PROVIDED INFORMATION ->
——————
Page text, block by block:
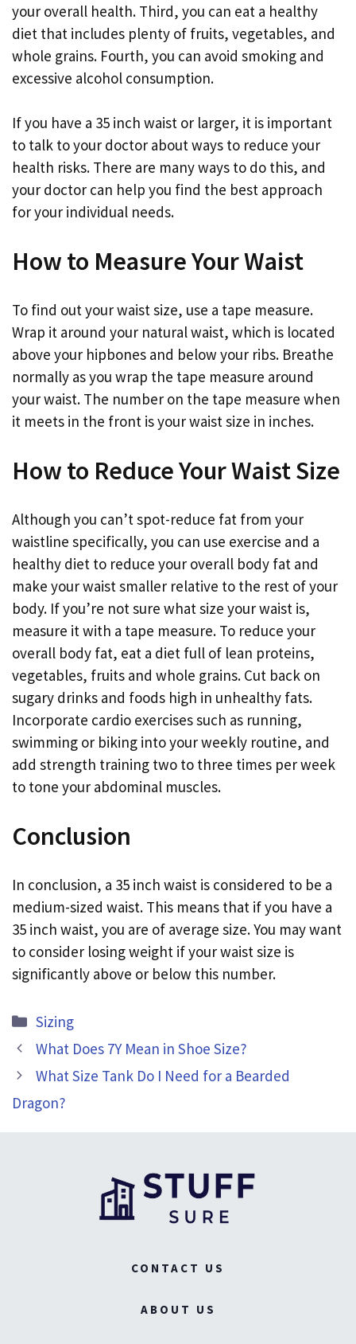
your overall health. Third, you can eat a healthy
diet that includes plenty of fruits, vegetables, and
whole grains. Fourth, you can avoid smoking and
excessive alcohol consumption.
If you have a 35 inch waist or larger, it is important
to talk to your doctor about ways to reduce your
health risks. There are many ways to do this, and
your doctor can help you find the best approach
for your individual needs.
How to Measure Your Waist
To find out your waist size, use a tape measure.
Wrap it around your natural waist, which is located
above your hipbones and below your ribs. Breathe
normally as you wrap the tape measure around
your waist. The number on the tape measure when
it meets in the front is your waist size in inches.
How to Reduce Your Waist Size
Although you can’t spot-reduce fat from your
waistline specifically, you can use exercise and a
healthy diet to reduce your overall body fat and
make your waist smaller relative to the rest of your
body. If you’re not sure what size your waist is,
measure it with a tape measure. To reduce your
overall body fat, eat a diet full of lean proteins,
vegetables, fruits and whole grains. Cut back on
sugary drinks and foods high in unhealthy fats.
Incorporate cardio exercises such as running,
swimming or biking into your weekly routine, and
add strength training two to three times per week
to tone your abdominal muscles.
Conclusion
In conclusion, a 35 inch waist is considered to be a
medium-sized waist. This means that if you have a
35 inch waist, you are of average size. You may want
to consider losing weight if your waist size is
significantly above or below this number.
Categories
Sizing
What Does 7Y Mean in Shoe Size?
What Size Tank Do I Need for a Bearded
Dragon?
CONTACT US
ABOUT US
——————
DESCRIPTION OF THE TASK ->
Give back the material above exactly, but without its images.

ANSWER BOX ->
Page text, block by block:
your overall health. Third, you can eat a healthy
diet that includes plenty of fruits, vegetables, and
whole grains. Fourth, you can avoid smoking and
excessive alcohol consumption.
If you have a 35 inch waist or larger, it is important
to talk to your doctor about ways to reduce your
health risks. There are many ways to do this, and
your doctor can help you find the best approach
for your individual needs.
How to Measure Your Waist
To find out your waist size, use a tape measure.
Wrap it around your natural waist, which is located
above your hipbones and below your ribs. Breathe
normally as you wrap the tape measure around
your waist. The number on the tape measure when
it meets in the front is your waist size in inches.
How to Reduce Your Waist Size
Although you can’t spot-reduce fat from your
waistline specifically, you can use exercise and a
healthy diet to reduce your overall body fat and
make your waist smaller relative to the rest of your
body. If you’re not sure what size your waist is,
measure it with a tape measure. To reduce your
overall body fat, eat a diet full of lean proteins,
vegetables, fruits and whole grains. Cut back on
sugary drinks and foods high in unhealthy fats.
Incorporate cardio exercises such as running,
swimming or biking into your weekly routine, and
add strength training two to three times per week
to tone your abdominal muscles.
Conclusion
In conclusion, a 35 inch waist is considered to be a
medium-sized waist. This means that if you have a
35 inch waist, you are of average size. You may want
to consider losing weight if your waist size is
significantly above or below this number.
Categories
Sizing
What Does 7Y Mean in Shoe Size?
What Size Tank Do I Need for a Bearded
Dragon?
CONTACT US
ABOUT US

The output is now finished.